马齐、张廷玉侍立御阶两侧,眼观鼻,鼻观心。
“耿精忠这道折子,有意思。”
康熙缓缓开口,声音在大殿里回荡。
“剿灭前朝余孽巢穴,缴获信物若干,内有与皇子往来之迹。却不说是哪位皇子,也不说信物为何,耿将军这是让朕猜谜呢?”
阶下众臣面面相觑,谁也不敢先开口。
刑部尚书哈山出列,躬身道:
“皇上,既有疑迹,当彻查。臣请旨,命刑部、都察院、大理寺三司会审,查明真相。”
话音未落,左都御史揆叙出列:
“哈大人此言差矣。此事涉及天家,岂是三司能审的?当由宗人府会同内务府查办,方合礼制。”
马齐却道:
“老臣以为,当先查实信物真伪。若是伪造,便是有人构陷皇子,其心可诛;若是真物,也需查明为何会出现在匪穴。”
朝堂上顿时分成三派:刑部派要查案,都察院派要避嫌,吏部派要验物。
你一言我一语,争执不下。
康熙冷眼旁观,待众人说得差不多了,才轻轻叩了叩御案。
殿内立时安静。
“传耿精忠入京。”康熙淡淡道,“朕要当面问问他,这与皇子往来之迹,究竟是何物。”
李德全高声传旨:
“皇上有旨,宣江宁将军耿精忠即刻入京觐见。”
旨意传出,满朝又是一阵低语。
耿精忠是江宁将军,正二品大员,若无大事,绝不会轻易召其入京。
皇上这一手,分明是要将此事闹大。
退朝后,几位重臣被留下,移步乾清宫西暖阁。
康熙换了身常服,坐在南窗炕上,看着眼前五人:
马齐、张廷玉、揆叙、哈山,还有宗人府新任宗令,简亲王雅尔江阿被罢后,由康亲王杰书暂代。
“现在没外人了,都说说实话。”康熙端起茶盏,“耿精忠这道折子,你们怎么看?”
马齐先开口:
“皇上,老臣以为此事实在蹊跷。前朝余孽巢穴若真有皇子信物,耿精忠大可密奏,为何要走通政司明发?此其一。

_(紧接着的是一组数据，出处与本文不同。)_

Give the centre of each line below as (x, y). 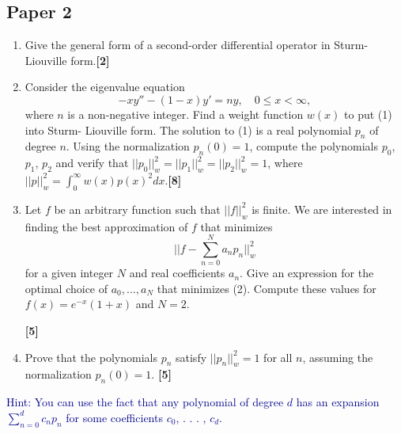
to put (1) (368, 114)
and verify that (92, 163)
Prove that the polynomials (91, 357)
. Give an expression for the (307, 273)
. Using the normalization (128, 146)
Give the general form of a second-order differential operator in (178, 45)
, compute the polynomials (314, 146)
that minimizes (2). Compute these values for (267, 288)
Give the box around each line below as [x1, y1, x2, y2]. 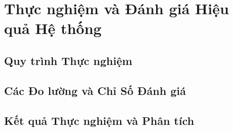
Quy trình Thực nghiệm [4, 52, 133, 68]
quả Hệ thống [4, 18, 102, 39]
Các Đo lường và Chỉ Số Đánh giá [4, 82, 186, 98]
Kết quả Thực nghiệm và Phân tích [4, 112, 195, 128]
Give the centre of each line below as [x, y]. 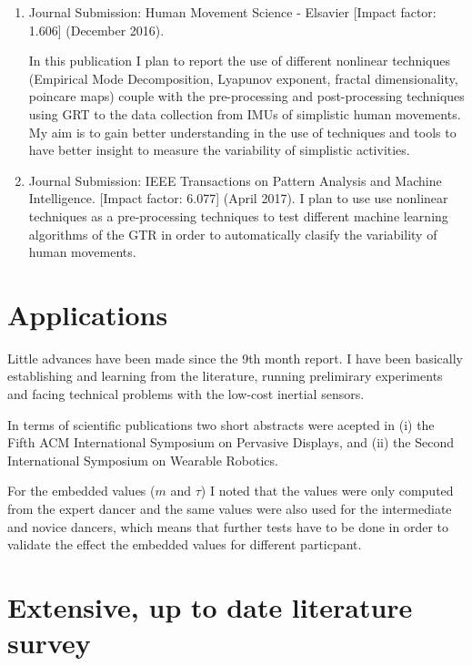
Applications [88, 314]
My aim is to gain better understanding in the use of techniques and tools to [242, 132]
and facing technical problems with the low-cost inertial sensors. [186, 394]
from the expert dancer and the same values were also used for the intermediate [230, 508]
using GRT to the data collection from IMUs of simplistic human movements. [245, 113]
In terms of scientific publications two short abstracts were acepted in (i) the [221, 424]
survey [49, 643]
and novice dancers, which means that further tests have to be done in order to [228, 526]

其二,他既已剿灭匪穴,为何不将信物随折附呈,反要面呈?这不合常理。”
张廷玉补充:
“臣查过通政司记录,这道奏折是八月初六酉时到的。按规矩,八百里加急该直送乾清宫,但通政司当值的郎中是八阿哥门下。”
这话说得含蓄,但意思明白,奏折可能被人动过手脚,或者至少,内容已经泄露。
揆叙忙道:
“张大人此言,莫非是疑八爷?八爷如今闭门思过,岂会……”
“朕没问老八。”康熙打断他,“朕问的是耿精忠。”
他看向哈山:
“刑部在江南有眼线吧?可知道狮子山剿匪的详情?”
哈山额头冒汗:
“回皇上,江宁府报上来的说法是,八月七日寅时,接到线报说狮子山有匪,耿将军即刻带兵围剿。激战两个时辰,毙匪三十七人,俘虏十二人。
但……据俘虏供述,他们并非前朝余孽,只是占山为王的流民。”
“流民?”康熙挑眉,“那信物从何而来?”
“俘虏说不知。只说官兵进洞搜查,出来时就多了个木匣,说是缴获的。”
暖阁内一时寂静。
康亲王杰书忽然道:
“皇上,老臣有句话不知当讲不当讲。”
“讲。”
“老臣听闻,雍亲王在江南查案,动了太多人的奶酪。盐商、官员、乃至地方驻军。若有人想给雍亲王使绊子,伪造些信物栽赃,也不是不可能。”
这话说得直白,但正中要害。
康熙沉默良久,忽然问:
“老三、老八、老十四,这几日都在做什么?”
张廷玉禀道:
“三阿哥闭门著书,前日刚呈上新修的《古今图书集成》三卷。八阿哥在府中静养,但每日都有官员往府上递帖子,门房都收了,说是等八爷出关后代呈。十四阿哥在整顿京营,昨日上了裁汰老弱的条陈。”
“倒是都安分。”康熙轻笑,“老四在江南闹出这么大动静,他们反而静下来了,这不正常。”
他起身踱步:
“传旨:命雍亲王胤禛,将江南查案所得,择要先行密奏。命十六阿哥胤禄,协理查证狮子山缴获信物真伪。另,告诉耿精忠,他入京前,先将信物封存,由江苏巡抚张伯行、苏州织造李煦共同监管,若李煦还在押,就让张伯行单独监管。”
一连三道旨意,各有深意。
让胤禛密奏,是绕过通政司,防止有人截留;
让胤禄查证,是用皇子制衡将军;
让张伯行监管信物,是引入第三方,避免耿精忠做手脚。
众人皆躬身:“皇上圣明。”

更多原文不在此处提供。